* _WHAT YOU ARE ASKED TO DO_
The answer should consist of every line of the material, repeated verbatim.
[[ STUDY MATERIAL open ]]
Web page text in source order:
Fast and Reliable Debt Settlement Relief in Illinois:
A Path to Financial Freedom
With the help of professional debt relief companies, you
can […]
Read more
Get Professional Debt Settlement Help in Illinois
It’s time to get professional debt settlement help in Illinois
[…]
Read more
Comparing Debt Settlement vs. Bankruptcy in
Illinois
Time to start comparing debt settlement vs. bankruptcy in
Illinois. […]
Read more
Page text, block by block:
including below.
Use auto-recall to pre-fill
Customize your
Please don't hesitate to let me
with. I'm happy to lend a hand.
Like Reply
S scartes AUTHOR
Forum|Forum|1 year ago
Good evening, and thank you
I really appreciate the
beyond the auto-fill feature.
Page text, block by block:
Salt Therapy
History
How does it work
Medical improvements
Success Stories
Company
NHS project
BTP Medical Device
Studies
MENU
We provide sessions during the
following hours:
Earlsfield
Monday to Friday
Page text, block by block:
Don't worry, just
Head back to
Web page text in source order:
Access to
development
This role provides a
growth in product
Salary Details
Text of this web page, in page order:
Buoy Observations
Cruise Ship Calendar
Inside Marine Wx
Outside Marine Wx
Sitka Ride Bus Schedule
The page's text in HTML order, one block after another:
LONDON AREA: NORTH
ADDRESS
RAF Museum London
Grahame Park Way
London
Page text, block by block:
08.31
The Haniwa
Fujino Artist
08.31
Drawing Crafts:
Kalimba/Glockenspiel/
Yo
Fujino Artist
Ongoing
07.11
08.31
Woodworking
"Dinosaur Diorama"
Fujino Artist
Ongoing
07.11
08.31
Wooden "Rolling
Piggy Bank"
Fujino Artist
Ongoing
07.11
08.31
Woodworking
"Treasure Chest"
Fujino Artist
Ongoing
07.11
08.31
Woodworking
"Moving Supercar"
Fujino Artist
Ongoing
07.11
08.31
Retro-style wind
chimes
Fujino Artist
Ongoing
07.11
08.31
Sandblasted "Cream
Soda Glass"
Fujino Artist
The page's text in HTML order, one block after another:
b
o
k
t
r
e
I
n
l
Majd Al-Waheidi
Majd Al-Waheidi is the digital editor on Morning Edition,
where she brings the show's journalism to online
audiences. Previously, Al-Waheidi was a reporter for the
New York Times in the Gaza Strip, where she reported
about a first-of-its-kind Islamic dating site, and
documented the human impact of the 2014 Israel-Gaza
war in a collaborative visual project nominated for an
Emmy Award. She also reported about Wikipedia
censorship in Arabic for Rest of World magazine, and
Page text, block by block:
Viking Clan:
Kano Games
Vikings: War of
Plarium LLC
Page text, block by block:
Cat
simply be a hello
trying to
[[ STUDY MATERIAL closed ]]
* _ANSWER BOX_
Web page text in source order:
Fast and Reliable Debt Settlement Relief in Illinois:
A Path to Financial Freedom
With the help of professional debt relief companies, you
can […]
Read more
Get Professional Debt Settlement Help in Illinois
It’s time to get professional debt settlement help in Illinois
[…]
Read more
Comparing Debt Settlement vs. Bankruptcy in
Illinois
Time to start comparing debt settlement vs. bankruptcy in
Illinois. […]
Read more
Page text, block by block:
including below.
Use auto-recall to pre-fill
Customize your
Please don't hesitate to let me
with. I'm happy to lend a hand.
Like Reply
S scartes AUTHOR
Forum|Forum|1 year ago
Good evening, and thank you
I really appreciate the
beyond the auto-fill feature.
Page text, block by block:
Salt Therapy
History
How does it work
Medical improvements
Success Stories
Company
NHS project
BTP Medical Device
Studies
MENU
We provide sessions during the
following hours:
Earlsfield
Monday to Friday
Page text, block by block:
Don't worry, just
Head back to
Web page text in source order:
Access to
development
This role provides a
growth in product
Salary Details
Text of this web page, in page order:
Buoy Observations
Cruise Ship Calendar
Inside Marine Wx
Outside Marine Wx
Sitka Ride Bus Schedule
The page's text in HTML order, one block after another:
LONDON AREA: NORTH
ADDRESS
RAF Museum London
Grahame Park Way
London
Page text, block by block:
08.31
The Haniwa
Fujino Artist
08.31
Drawing Crafts:
Kalimba/Glockenspiel/
Yo
Fujino Artist
Ongoing
07.11
08.31
Woodworking
"Dinosaur Diorama"
Fujino Artist
Ongoing
07.11
08.31
Wooden "Rolling
Piggy Bank"
Fujino Artist
Ongoing
07.11
08.31
Woodworking
"Treasure Chest"
Fujino Artist
Ongoing
07.11
08.31
Woodworking
"Moving Supercar"
Fujino Artist
Ongoing
07.11
08.31
Retro-style wind
chimes
Fujino Artist
Ongoing
07.11
08.31
Sandblasted "Cream
Soda Glass"
Fujino Artist
The page's text in HTML order, one block after another:
b
o
k
t
r
e
I
n
l
Majd Al-Waheidi
Majd Al-Waheidi is the digital editor on Morning Edition,
where she brings the show's journalism to online
audiences. Previously, Al-Waheidi was a reporter for the
New York Times in the Gaza Strip, where she reported
about a first-of-its-kind Islamic dating site, and
documented the human impact of the 2014 Israel-Gaza
war in a collaborative visual project nominated for an
Emmy Award. She also reported about Wikipedia
censorship in Arabic for Rest of World magazine, and
Page text, block by block:
Viking Clan:
Kano Games
Vikings: War of
Plarium LLC
Page text, block by block:
Cat
simply be a hello
trying to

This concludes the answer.